» Source material:
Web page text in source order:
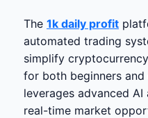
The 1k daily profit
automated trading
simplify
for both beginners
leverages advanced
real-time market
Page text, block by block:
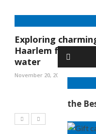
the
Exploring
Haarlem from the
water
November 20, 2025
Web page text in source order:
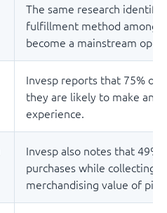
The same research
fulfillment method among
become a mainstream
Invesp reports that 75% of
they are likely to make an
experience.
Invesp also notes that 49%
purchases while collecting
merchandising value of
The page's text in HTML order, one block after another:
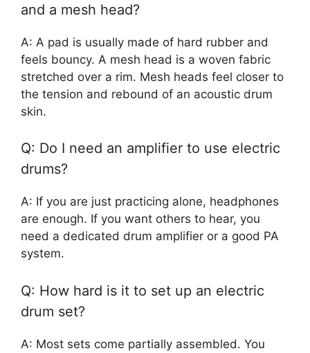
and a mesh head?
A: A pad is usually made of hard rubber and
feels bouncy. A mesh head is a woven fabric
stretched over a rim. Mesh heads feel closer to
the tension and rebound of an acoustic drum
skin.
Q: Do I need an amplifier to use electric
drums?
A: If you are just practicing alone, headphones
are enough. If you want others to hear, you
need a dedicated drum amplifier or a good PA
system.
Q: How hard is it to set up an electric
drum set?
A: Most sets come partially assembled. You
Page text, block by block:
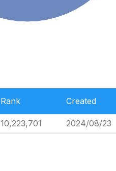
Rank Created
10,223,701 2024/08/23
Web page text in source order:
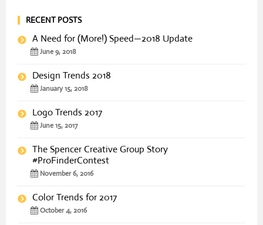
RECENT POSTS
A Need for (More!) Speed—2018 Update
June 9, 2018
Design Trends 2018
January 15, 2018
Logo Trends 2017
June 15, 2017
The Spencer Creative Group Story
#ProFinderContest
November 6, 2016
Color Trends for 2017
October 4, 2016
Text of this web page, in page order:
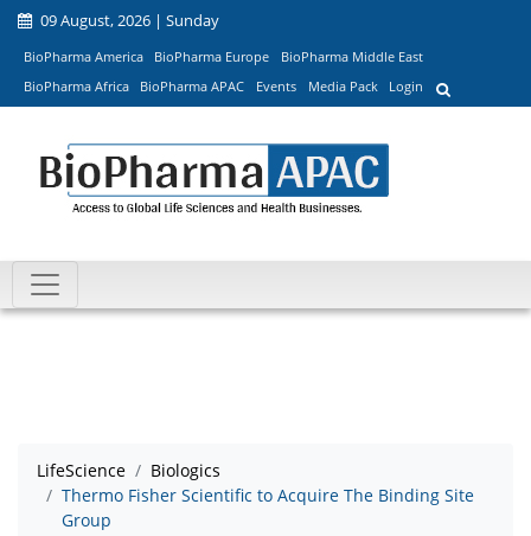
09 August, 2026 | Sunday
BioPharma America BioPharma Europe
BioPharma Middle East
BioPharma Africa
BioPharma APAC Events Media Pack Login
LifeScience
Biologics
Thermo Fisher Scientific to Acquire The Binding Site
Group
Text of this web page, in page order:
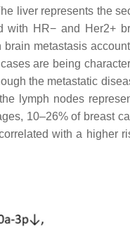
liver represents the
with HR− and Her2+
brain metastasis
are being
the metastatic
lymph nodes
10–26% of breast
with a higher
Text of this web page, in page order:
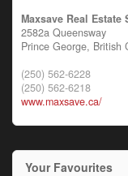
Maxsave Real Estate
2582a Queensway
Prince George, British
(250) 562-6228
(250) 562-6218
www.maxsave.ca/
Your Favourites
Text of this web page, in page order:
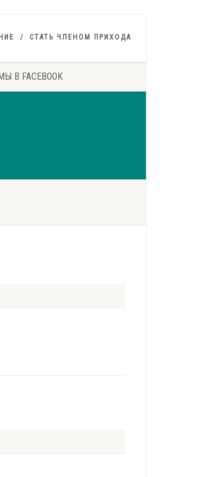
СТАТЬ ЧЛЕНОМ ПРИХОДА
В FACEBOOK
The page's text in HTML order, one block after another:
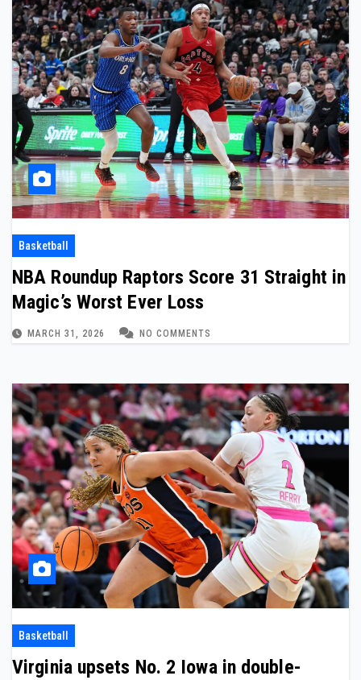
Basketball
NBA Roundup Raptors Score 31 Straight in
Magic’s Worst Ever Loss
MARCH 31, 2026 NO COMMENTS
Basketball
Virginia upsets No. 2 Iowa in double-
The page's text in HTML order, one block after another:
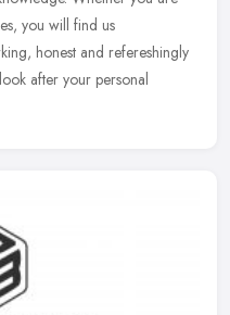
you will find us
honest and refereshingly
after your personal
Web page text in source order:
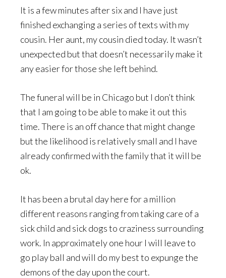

» Exercise objective: Please ensure that the data above is repeated exactly, with no pictures in the copy.

» Response to this exercise:
Web page text in source order:
The 1k daily profit
automated trading
simplify
for both beginners
leverages advanced
real-time market
Page text, block by block:
the
Exploring
Haarlem from the
water
November 20, 2025
Web page text in source order:
The same research
fulfillment method among
become a mainstream
Invesp reports that 75% of
they are likely to make an
experience.
Invesp also notes that 49%
purchases while collecting
merchandising value of
The page's text in HTML order, one block after another:
and a mesh head?
A: A pad is usually made of hard rubber and
feels bouncy. A mesh head is a woven fabric
stretched over a rim. Mesh heads feel closer to
the tension and rebound of an acoustic drum
skin.
Q: Do I need an amplifier to use electric
drums?
A: If you are just practicing alone, headphones
are enough. If you want others to hear, you
need a dedicated drum amplifier or a good PA
system.
Q: How hard is it to set up an electric
drum set?
A: Most sets come partially assembled. You
Page text, block by block:
Rank Created
10,223,701 2024/08/23
Web page text in source order:
RECENT POSTS
A Need for (More!) Speed—2018 Update
June 9, 2018
Design Trends 2018
January 15, 2018
Logo Trends 2017
June 15, 2017
The Spencer Creative Group Story
#ProFinderContest
November 6, 2016
Color Trends for 2017
October 4, 2016
Text of this web page, in page order:
09 August, 2026 | Sunday
BioPharma America BioPharma Europe
BioPharma Middle East
BioPharma Africa
BioPharma APAC Events Media Pack Login
LifeScience
Biologics
Thermo Fisher Scientific to Acquire The Binding Site
Group
Text of this web page, in page order:
liver represents the
with HR− and Her2+
brain metastasis
are being
the metastatic
lymph nodes
10–26% of breast
with a higher
Text of this web page, in page order:
Maxsave Real Estate
2582a Queensway
Prince George, British
(250) 562-6228
(250) 562-6218
www.maxsave.ca/
Your Favourites
Text of this web page, in page order:
СТАТЬ ЧЛЕНОМ ПРИХОДА
В FACEBOOK
The page's text in HTML order, one block after another:
Basketball
NBA Roundup Raptors Score 31 Straight in
Magic’s Worst Ever Loss
MARCH 31, 2026 NO COMMENTS
Basketball
Virginia upsets No. 2 Iowa in double-
The page's text in HTML order, one block after another:
you will find us
honest and refereshingly
after your personal
Web page text in source order:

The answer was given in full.